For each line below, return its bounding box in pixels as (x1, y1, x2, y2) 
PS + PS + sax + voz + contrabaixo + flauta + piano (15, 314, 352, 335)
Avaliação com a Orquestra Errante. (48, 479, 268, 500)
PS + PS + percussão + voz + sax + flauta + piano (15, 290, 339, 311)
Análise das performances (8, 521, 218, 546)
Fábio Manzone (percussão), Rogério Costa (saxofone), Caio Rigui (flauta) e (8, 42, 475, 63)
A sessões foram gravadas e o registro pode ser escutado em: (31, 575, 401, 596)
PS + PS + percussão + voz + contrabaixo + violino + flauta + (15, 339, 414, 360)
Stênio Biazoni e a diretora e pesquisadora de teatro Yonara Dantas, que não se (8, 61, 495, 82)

---

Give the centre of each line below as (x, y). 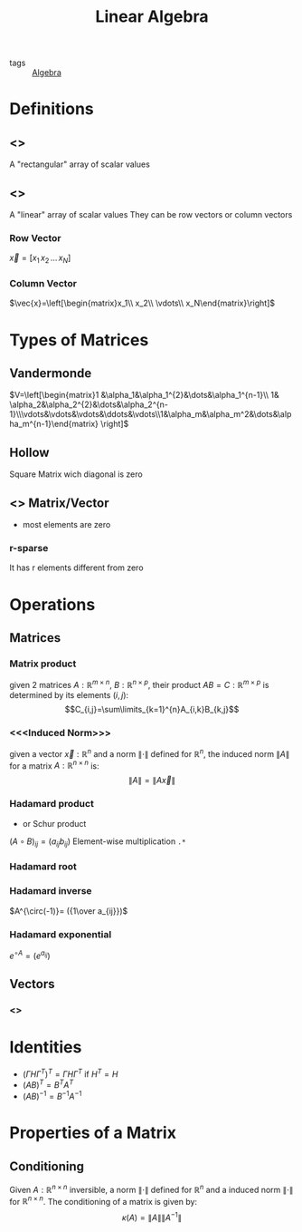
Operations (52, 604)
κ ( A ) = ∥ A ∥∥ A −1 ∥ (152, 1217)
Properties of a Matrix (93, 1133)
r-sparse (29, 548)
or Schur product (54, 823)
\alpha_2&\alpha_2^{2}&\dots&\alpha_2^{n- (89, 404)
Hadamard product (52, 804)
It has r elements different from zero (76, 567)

--

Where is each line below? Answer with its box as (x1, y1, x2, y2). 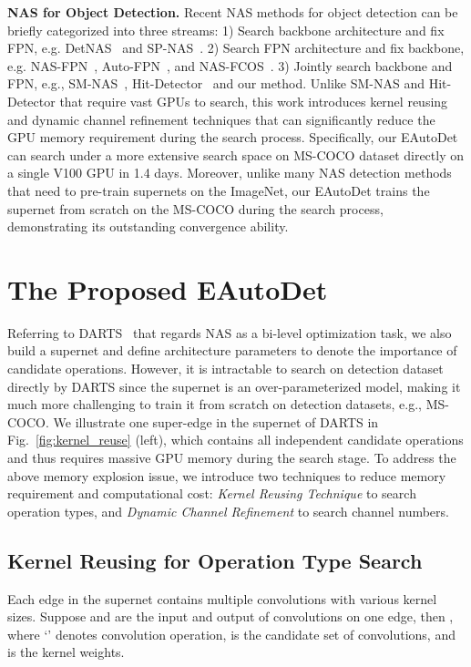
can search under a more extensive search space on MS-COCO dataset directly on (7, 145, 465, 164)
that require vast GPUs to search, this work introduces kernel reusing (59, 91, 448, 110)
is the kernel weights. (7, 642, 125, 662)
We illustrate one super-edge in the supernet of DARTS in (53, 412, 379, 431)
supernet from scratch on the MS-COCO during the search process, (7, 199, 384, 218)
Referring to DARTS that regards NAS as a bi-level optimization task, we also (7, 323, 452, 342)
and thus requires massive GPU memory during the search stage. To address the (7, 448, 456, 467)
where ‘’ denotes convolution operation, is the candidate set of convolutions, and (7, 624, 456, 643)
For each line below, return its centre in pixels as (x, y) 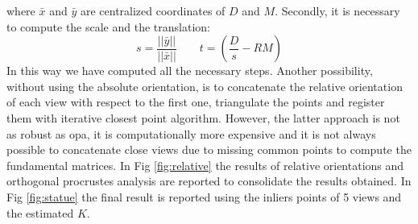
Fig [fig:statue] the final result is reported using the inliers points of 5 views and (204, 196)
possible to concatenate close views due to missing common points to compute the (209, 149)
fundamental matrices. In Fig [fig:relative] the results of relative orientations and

Exercise requirements
Collect each line of the entries that has the word "from", copying it in full.

Your solution
It has r elements different from zero (76, 567)
supernet from scratch on the MS-COCO during the search process, (7, 199, 384, 218)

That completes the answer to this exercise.